» WHAT YOU HAVE TO DO:
Could you return all of the entries word for word, minus any pictures?

» SUPPLIED RECORDS:
=== Begin Enclosure ===
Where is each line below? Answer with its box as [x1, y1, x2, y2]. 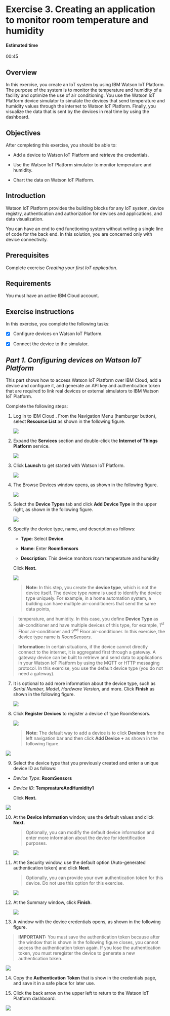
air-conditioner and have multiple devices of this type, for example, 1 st [18, 621, 164, 628]
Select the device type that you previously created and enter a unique [13, 759, 159, 766]
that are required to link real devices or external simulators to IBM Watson [6, 388, 159, 394]
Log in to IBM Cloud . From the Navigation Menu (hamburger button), [13, 413, 157, 419]
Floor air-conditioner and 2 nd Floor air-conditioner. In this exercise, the [18, 627, 165, 634]
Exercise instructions [6, 307, 74, 316]
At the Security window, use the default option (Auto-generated [13, 859, 146, 865]
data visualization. [6, 215, 44, 222]
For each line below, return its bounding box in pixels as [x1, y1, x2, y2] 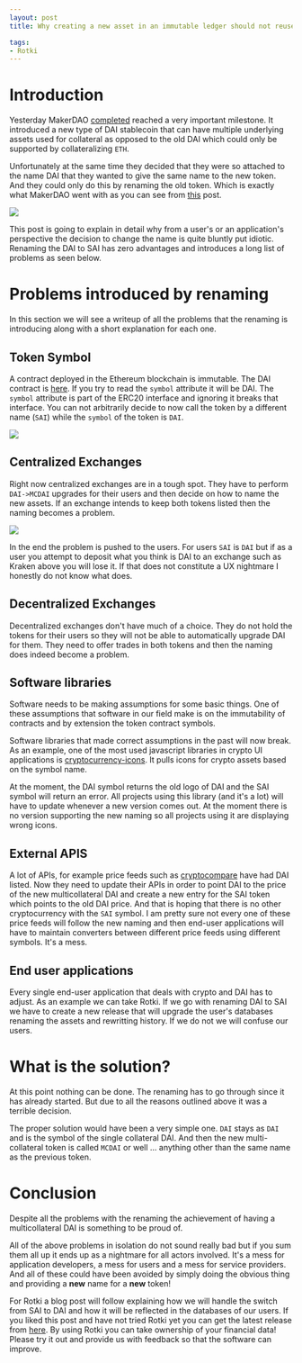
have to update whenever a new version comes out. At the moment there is [9, 800, 288, 811]
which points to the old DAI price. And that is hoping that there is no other [9, 898, 281, 909]
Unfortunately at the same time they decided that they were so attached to [9, 161, 286, 172]
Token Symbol [9, 349, 92, 365]
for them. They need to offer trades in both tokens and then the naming [9, 639, 273, 650]
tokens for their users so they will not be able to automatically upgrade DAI [9, 629, 286, 640]
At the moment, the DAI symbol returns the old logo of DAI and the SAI [9, 781, 270, 792]
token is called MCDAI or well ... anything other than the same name [45, 1142, 291, 1152]
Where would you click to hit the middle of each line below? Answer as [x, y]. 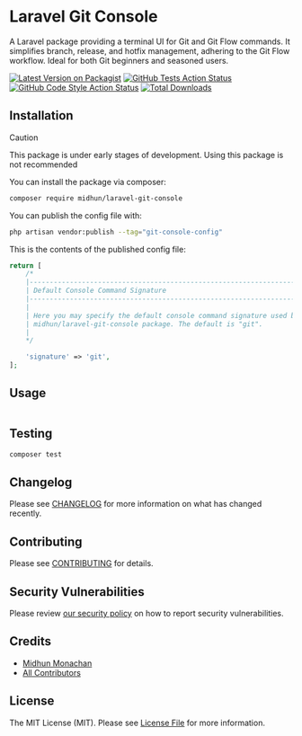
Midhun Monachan [57, 663]
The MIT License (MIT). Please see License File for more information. [137, 723]
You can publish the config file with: [75, 215]
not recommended [44, 164]
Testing [31, 434]
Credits [31, 641]
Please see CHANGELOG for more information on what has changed [136, 504]
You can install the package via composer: [88, 182]
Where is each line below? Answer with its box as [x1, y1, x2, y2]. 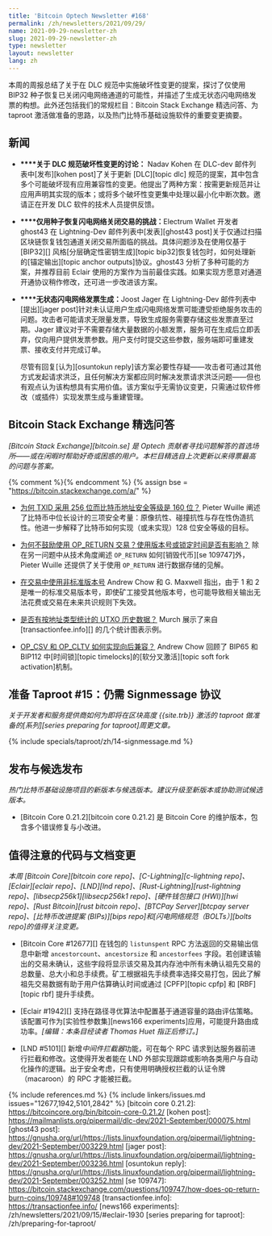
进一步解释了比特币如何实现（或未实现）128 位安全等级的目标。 [41, 522, 253, 532]
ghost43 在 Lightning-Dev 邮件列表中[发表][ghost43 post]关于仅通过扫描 [19, 227, 262, 236]
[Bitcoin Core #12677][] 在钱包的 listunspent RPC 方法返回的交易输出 [19, 938, 252, 948]
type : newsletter [8, 42, 67, 50]
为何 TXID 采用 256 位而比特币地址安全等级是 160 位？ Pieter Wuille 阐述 [19, 502, 261, 512]
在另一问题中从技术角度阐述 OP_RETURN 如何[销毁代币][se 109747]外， [19, 549, 250, 559]
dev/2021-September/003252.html [8, 1175, 124, 1185]
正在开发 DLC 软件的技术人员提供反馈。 [27, 199, 159, 209]
=== End Enclosure ===
» REPLY:
Where is each line below? Answer with its box as [x1, y1, x2, y2]. 
air-conditioner and have multiple devices of this type, for example, 1 st [18, 621, 164, 628]
Select the device type that you previously created and enter a unique [13, 759, 159, 766]
that are required to link real devices or external simulators to IBM Watson [6, 388, 159, 394]
Log in to IBM Cloud . From the Navigation Menu (hamburger button), [13, 413, 157, 419]
Floor air-conditioner and 2 nd Floor air-conditioner. In this exercise, the [18, 627, 165, 634]
Exercise instructions [6, 307, 74, 316]
At the Security window, use the default option (Auto-generated [13, 859, 146, 865]
data visualization. [6, 215, 44, 222]
For each line below, return its bounding box in pixels as [x1, y1, x2, y2] 
have to update whenever a new version comes out. At the moment there is [9, 800, 288, 811]
which points to the old DAI price. And that is hoping that there is no other [9, 898, 281, 909]
Unfortunately at the same time they decided that they were so attached to [9, 161, 286, 172]
Token Symbol [9, 349, 92, 365]
for them. They need to offer trades in both tokens and then the naming [9, 639, 273, 650]
tokens for their users so they will not be able to automatically upgrade DAI [9, 629, 286, 640]
At the moment, the DAI symbol returns the old logo of DAI and the SAI [9, 781, 270, 792]
token is called MCDAI or well ... anything other than the same name [45, 1142, 291, 1152]
Where would you click to hit the middle of each line below? Answer as [x, y]. 
Midhun Monachan [57, 663]
The MIT License (MIT). Please see License File for more information. [137, 723]
You can publish the config file with: [75, 215]
not recommended [44, 164]
Testing [31, 434]
Credits [31, 641]
Please see CHANGELOG for more information on what has changed [136, 504]
You can install the package via composer: [88, 182]
Where is each line below? Answer with its box as [x1, y1, x2, y2]. 
进一步解释了比特币如何实现（或未实现）128 位安全等级的目标。 [41, 522, 253, 532]
ghost43 在 Lightning-Dev 邮件列表中[发表][ghost43 post]关于仅通过扫描 [19, 227, 262, 236]
[Bitcoin Core #12677][] 在钱包的 listunspent RPC 方法返回的交易输出 [19, 938, 252, 948]
type : newsletter [8, 42, 67, 50]
为何 TXID 采用 256 位而比特币地址安全等级是 160 位？ Pieter Wuille 阐述 [19, 502, 261, 512]
在另一问题中从技术角度阐述 OP_RETURN 如何[销毁代币][se 109747]外， [19, 549, 250, 559]
dev/2021-September/003252.html [8, 1175, 124, 1185]
正在开发 DLC 软件的技术人员提供反馈。 [27, 199, 159, 209]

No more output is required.